| Task directions |
All lines in the listing below that hold the string "Information" are to be tallied, with only the total reported.

[Record extracts Boundary: Start]

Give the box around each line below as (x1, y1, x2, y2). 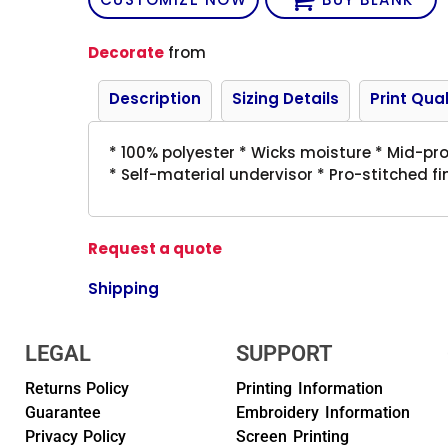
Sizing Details (232, 87, 340, 109)
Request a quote (88, 237, 223, 259)
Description (109, 87, 202, 109)
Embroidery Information (235, 403, 410, 422)
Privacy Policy (24, 427, 127, 446)
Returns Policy (24, 379, 130, 398)
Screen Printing (235, 427, 349, 446)
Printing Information (235, 379, 383, 398)
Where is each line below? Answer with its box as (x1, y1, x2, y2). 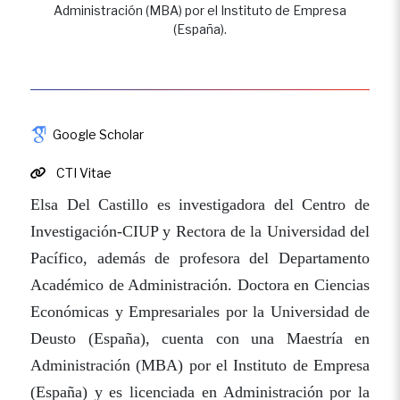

[Record extracts Boundary: End]

| Reply |
2